Given the number of drivers who seemingly-unknowingly bump and run pedestrians, I wouldn’t be so sure.

Drivers don't typically have signals high-resolution 360 degree views, accelerometers, and other sensors on the outside of an insulated steel and aluminum vehicle piped directly into their sensory experience.
Sure, but if it was easy to interpret the results of all those sensors they wouldn’t be hitting people in the first place.
Analyzing archived footage is much different than real-time analysis.
It's not easy to act on the information in a car. But the technology is sure as hell advanced enough to tell if you hit someone. I mean it's literally video you can look at it
But is anyone reviewing these videos?
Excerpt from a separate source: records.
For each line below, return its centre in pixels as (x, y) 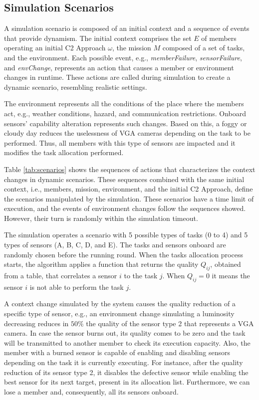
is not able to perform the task (77, 287)
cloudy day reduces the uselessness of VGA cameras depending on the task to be (127, 133)
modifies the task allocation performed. (64, 152)
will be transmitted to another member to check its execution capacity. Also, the (127, 342)
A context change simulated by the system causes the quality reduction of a (120, 303)
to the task (141, 276)
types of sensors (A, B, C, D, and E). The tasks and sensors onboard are (115, 245)
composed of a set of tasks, (204, 48)
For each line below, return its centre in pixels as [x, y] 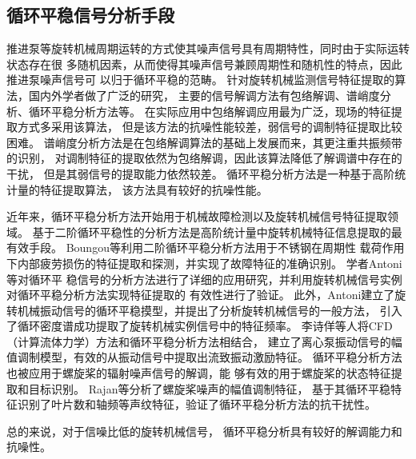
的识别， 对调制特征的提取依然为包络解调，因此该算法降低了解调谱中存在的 [204, 158]
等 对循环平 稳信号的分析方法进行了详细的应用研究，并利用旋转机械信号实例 [204, 279]
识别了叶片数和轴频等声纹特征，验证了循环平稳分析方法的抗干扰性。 [196, 404]
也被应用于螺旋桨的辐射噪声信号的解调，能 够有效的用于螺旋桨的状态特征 [199, 373]
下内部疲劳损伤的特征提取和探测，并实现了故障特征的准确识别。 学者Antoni [204, 263]
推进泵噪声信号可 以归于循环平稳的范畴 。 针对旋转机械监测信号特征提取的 [201, 80]
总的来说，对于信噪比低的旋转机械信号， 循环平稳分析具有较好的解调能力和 [204, 431]
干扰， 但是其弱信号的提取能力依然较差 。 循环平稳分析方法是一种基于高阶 [201, 173]
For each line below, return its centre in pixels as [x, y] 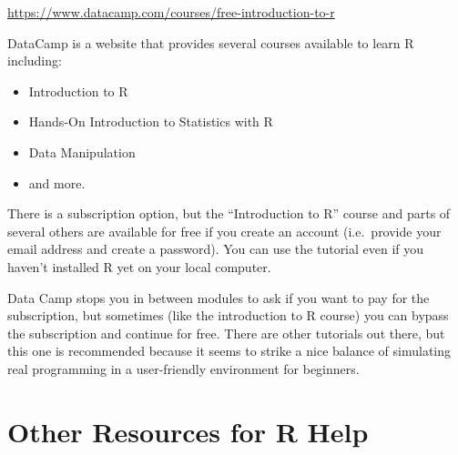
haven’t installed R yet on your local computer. [139, 266]
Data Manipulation [82, 152]
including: [35, 61]
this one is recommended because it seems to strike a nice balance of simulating [229, 351]
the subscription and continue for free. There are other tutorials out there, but [226, 333]
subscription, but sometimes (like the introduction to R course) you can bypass [228, 315]
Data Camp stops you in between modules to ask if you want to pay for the [219, 297]
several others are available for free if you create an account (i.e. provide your [224, 231]

Just having hundreds or thousands of hours of videos doesn't mean you know what's in those videos.
If I was a regulator, that sounds like their problem not mine. They have the data. Let them analyze it. Maybe a different branch of the government could help them with that but if they're bringing the new tech that's on them to prove it. It's not like pharma spends hundreds of millions on a clinical trial for fun. Getting that safety data is hard and will cost billions of dollars? That's your problem not mine. They don't want to spend billions parsing the data? They don't need to be let onto the road either.
Fair point! I was definitely in more the "They don't currently know" thought process but you're right, they have the data they just need to actually review it if they haven't!
To give them credit and be fair to cruise though - in pharma the FDA makes pretty clear what's needed and doesn't let people just start selling drugs without proof they work (unless they were grandfathered in). If I was regulating the regulators, e.g. a congressperson or something, then I'd pin quite a bit of the blame on the government itself for letting the cars on the road without making clear what cruise needed to track and report, and how.
Hitting anything should be registered, let alone people.
Or maybe they just don't care.

Their business model is, "move fast, break laws, hope that society changes the laws before we go bankrupt".
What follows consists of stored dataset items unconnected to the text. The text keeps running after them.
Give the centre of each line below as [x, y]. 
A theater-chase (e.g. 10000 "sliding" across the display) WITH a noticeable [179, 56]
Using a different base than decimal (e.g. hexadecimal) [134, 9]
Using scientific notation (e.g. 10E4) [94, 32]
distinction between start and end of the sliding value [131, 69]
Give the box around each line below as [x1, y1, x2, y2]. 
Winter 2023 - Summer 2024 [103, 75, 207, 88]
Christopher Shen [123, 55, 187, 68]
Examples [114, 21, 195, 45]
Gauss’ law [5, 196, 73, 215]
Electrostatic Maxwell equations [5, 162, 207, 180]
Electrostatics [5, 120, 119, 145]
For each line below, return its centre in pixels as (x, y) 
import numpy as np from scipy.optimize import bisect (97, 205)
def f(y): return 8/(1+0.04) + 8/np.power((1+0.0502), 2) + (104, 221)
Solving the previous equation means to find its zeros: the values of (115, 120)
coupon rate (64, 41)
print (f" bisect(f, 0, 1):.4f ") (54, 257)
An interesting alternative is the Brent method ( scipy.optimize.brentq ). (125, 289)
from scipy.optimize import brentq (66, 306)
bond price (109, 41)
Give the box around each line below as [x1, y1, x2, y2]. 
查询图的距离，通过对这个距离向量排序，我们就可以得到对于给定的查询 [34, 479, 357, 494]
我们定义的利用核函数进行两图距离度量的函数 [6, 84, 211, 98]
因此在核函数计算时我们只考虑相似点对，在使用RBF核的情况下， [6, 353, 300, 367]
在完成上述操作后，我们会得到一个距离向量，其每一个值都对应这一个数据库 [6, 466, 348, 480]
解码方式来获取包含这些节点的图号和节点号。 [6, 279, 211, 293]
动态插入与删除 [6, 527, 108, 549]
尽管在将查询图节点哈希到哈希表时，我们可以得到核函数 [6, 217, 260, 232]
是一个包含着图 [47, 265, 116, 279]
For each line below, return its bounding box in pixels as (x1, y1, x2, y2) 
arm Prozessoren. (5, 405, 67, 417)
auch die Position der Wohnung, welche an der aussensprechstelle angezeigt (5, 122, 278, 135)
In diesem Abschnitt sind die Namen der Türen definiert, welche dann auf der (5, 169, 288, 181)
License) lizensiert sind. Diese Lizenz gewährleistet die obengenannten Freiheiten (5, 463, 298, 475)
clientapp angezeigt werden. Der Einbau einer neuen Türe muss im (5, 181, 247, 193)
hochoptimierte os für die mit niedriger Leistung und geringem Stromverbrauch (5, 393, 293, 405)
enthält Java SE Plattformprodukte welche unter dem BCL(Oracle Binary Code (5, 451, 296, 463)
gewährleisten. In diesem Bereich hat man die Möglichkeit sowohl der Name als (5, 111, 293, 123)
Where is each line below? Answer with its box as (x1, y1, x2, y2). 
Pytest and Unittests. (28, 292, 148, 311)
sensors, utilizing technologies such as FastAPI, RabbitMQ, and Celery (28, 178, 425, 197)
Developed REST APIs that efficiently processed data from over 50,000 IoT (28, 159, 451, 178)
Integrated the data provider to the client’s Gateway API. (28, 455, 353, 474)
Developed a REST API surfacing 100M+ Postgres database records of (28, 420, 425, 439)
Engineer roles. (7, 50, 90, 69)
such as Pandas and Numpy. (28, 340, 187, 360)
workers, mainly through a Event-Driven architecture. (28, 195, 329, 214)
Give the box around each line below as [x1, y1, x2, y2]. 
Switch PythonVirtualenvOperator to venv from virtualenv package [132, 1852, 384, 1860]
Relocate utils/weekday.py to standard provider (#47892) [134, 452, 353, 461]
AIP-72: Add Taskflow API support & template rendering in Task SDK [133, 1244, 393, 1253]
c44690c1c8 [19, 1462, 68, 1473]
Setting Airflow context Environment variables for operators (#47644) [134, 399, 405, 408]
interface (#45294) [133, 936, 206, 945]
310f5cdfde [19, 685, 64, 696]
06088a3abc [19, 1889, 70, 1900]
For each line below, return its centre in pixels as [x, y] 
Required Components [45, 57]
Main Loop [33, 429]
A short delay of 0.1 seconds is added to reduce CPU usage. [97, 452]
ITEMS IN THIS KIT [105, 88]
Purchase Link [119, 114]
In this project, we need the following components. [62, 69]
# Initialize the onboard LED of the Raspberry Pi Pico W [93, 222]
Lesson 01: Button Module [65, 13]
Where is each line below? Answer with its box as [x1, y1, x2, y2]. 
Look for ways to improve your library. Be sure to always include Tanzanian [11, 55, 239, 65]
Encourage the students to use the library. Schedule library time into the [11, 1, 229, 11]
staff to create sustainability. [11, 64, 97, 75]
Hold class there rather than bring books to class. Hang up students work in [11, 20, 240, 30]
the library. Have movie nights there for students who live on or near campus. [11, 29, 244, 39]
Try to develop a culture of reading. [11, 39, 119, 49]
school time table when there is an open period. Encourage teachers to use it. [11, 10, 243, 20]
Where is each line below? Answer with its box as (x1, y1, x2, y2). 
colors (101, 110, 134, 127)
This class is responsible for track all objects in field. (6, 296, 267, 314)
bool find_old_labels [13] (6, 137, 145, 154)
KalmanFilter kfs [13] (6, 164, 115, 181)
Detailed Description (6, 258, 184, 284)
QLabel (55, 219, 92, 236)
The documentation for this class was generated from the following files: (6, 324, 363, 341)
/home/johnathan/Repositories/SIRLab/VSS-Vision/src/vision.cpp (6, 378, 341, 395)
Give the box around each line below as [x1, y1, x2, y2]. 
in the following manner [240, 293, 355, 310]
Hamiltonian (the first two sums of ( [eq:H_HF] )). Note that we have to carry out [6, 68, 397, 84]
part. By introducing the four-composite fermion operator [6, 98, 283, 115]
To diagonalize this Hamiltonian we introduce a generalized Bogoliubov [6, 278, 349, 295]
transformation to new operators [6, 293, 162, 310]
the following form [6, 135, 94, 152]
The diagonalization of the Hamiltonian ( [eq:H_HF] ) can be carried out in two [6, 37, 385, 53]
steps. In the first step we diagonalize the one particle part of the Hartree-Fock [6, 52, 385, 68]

Self driving cars need to be sent to Antarctica and tested there, where there's no humans to drag.

public transit is the answer, not stuffing a bunch of sensors into a single car

but nobody's getting venture capital for that, nobody's making a profit off of it, so here we are

Why should venture capital be relevant to a non-commercial money-losing venture?
unsure if you've been around VCs but they certainly are involved in non-commercial money-losing ventures
I'd say it's relevant as the investment in for-profit transit-as-tech companies has coincided with the chronic under-funding of public transit. Focusing on the US here, but if public transit was accepted as a public good, and the populace accepted that funding things for the public good was an acceptable use of government funds, then these companies wouldn't be as sound of an investment for VCs.
I agree: The solution is to change government spending so that public goods are sufficient to render other options moot.

But the VC investment didn't cause the underinvestment of infrastructure. Rather, they stepped in to fill the void with other viable options when government initiatives failed to materialize. Example: where's my high-speed rail?!

If I recall correctly, a certain South African entrepreneur who overstayed his visa pitched a vacuum-based transport system which he provably knew will not work at critical funding stages of high-speed rail projects in California.

Correct me if I'm wrong.

Definitely agree with the solution - but unfortunately the transit-as-tech organizations (as well as auto manufacturers, the oil industry, real estate, etc.) also lobby to ensure that funding remains low and infrastructure decays or that costs/time become prohibitively high for infrastructure expansion.

It's definitely one of those things where the goal is clear but the changes necessary to get there are complex.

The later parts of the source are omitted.